**Work instructions**
In the data that follows, count the lines where "vote" appears, and write only the number.

Data extracted from a collection

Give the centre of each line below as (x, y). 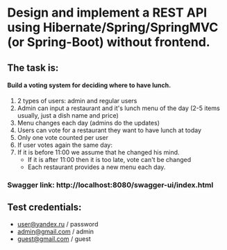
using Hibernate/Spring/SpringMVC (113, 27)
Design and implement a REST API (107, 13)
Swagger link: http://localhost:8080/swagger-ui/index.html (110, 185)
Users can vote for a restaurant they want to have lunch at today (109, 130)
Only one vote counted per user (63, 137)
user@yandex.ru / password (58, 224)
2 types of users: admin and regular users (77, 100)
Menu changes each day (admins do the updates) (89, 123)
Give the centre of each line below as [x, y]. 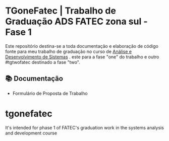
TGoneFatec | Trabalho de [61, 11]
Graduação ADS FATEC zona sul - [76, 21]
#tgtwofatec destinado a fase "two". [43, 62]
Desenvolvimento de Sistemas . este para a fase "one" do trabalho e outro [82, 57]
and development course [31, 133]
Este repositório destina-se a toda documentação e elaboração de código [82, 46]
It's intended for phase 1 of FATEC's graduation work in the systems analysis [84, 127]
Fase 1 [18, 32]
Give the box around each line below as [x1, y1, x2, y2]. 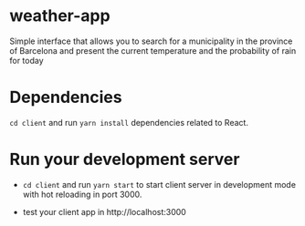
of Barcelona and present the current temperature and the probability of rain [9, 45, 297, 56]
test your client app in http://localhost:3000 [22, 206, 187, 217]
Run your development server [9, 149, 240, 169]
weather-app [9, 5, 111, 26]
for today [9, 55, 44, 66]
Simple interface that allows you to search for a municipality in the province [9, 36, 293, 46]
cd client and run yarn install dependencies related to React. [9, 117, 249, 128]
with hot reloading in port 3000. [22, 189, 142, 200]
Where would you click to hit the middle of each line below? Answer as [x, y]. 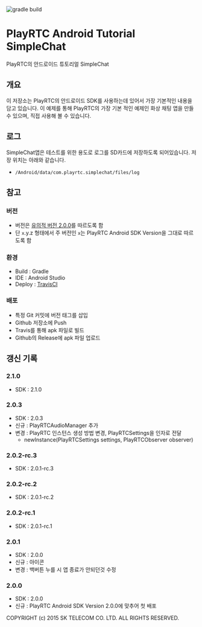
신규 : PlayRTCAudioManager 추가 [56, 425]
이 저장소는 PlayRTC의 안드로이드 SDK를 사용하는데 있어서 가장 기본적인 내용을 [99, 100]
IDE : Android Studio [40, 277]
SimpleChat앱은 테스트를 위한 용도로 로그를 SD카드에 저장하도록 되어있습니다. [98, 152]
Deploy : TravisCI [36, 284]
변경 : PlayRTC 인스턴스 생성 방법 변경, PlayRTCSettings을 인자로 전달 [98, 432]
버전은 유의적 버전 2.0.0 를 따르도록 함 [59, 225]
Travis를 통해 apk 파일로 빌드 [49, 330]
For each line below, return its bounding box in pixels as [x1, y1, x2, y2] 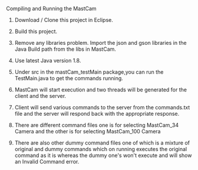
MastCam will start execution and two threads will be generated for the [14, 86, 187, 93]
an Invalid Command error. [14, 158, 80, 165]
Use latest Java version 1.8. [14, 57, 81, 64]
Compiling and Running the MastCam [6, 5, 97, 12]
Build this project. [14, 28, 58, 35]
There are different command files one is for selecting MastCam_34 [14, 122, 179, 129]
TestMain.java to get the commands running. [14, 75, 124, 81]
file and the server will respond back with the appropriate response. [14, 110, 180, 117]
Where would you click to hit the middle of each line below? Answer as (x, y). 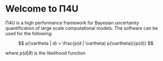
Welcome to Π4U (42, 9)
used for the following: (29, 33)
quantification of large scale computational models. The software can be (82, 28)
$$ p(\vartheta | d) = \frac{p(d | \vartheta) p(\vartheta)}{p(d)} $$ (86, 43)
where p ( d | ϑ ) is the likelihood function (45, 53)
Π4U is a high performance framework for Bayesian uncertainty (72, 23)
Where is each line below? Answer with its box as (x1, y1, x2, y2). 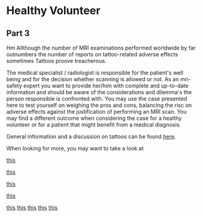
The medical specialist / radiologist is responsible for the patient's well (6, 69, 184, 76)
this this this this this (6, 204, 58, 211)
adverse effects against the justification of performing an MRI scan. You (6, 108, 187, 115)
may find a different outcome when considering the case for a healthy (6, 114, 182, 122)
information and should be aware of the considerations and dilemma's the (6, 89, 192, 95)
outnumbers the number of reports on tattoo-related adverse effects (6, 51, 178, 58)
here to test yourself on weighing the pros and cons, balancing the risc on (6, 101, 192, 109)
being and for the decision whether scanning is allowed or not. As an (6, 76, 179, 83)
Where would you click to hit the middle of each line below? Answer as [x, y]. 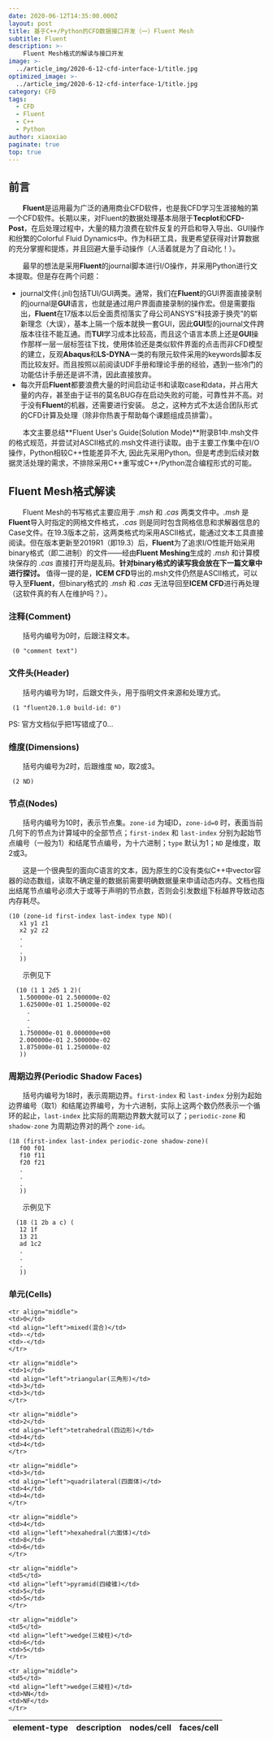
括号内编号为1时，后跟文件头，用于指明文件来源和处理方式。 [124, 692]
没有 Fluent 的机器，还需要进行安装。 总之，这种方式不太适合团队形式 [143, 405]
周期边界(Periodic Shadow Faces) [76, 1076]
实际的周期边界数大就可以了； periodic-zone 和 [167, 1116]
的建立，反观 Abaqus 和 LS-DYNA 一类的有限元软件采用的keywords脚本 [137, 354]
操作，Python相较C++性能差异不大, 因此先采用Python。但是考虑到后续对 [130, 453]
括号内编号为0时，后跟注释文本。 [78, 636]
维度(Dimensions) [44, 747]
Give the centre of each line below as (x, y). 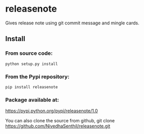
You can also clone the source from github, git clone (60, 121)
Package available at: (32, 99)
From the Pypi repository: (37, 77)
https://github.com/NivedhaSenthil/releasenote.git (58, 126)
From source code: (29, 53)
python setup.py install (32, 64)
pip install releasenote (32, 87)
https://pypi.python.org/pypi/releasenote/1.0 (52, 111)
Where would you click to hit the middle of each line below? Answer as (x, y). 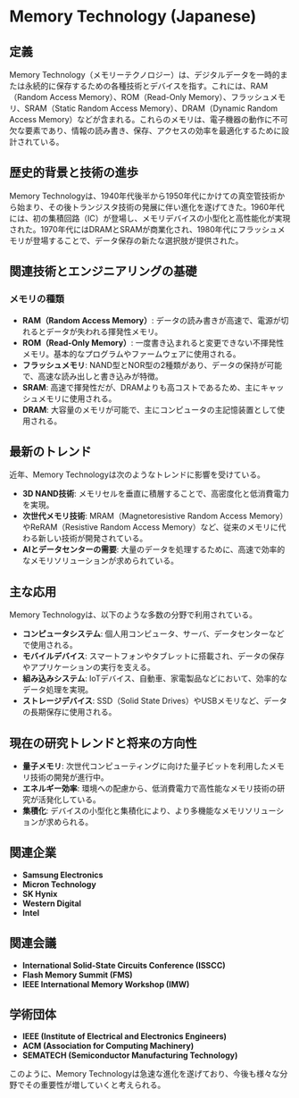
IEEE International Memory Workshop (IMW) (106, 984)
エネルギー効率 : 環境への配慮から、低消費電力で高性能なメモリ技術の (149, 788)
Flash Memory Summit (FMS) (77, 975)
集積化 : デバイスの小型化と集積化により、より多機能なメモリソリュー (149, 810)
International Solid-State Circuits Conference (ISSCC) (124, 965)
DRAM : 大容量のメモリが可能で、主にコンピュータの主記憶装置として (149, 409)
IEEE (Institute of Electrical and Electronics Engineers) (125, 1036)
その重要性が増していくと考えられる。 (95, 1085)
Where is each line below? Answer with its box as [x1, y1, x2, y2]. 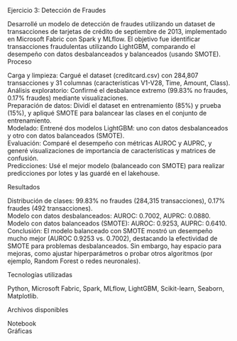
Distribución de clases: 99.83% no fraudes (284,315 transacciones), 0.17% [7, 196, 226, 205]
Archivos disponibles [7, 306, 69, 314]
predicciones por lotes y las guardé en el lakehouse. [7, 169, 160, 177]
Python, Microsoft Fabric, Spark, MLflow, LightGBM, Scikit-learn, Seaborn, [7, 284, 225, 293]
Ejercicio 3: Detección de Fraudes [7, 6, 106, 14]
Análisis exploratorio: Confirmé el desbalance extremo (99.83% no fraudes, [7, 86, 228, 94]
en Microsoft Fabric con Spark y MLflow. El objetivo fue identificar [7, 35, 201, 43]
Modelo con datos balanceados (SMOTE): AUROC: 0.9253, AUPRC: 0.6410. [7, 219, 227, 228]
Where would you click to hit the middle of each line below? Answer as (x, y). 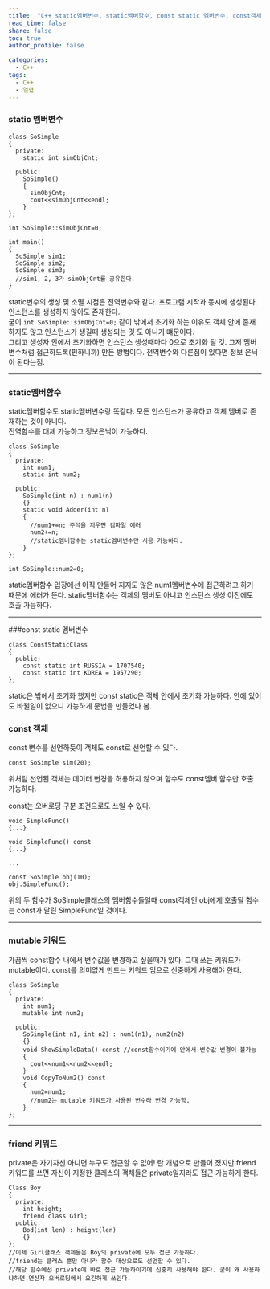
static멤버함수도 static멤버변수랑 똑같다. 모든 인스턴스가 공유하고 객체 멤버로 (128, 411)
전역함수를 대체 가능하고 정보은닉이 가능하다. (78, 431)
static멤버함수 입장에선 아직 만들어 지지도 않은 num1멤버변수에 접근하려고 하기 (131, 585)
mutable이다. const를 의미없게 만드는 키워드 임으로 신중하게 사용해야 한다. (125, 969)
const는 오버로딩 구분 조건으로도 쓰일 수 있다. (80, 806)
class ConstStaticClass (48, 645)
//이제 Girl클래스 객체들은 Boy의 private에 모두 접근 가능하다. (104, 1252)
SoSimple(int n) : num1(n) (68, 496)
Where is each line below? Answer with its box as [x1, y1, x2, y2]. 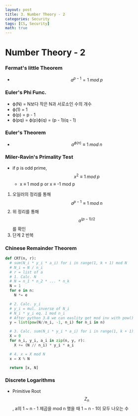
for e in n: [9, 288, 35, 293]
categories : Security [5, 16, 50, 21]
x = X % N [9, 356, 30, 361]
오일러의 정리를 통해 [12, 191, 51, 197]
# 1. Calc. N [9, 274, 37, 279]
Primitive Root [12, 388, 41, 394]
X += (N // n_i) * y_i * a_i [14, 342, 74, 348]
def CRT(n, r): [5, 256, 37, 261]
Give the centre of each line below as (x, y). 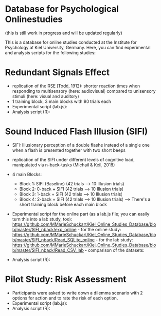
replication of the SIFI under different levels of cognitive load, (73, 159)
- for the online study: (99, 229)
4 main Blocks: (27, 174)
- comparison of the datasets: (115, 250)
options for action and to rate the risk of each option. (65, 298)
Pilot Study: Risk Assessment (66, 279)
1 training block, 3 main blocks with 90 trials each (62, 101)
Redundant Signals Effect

**Task output**
2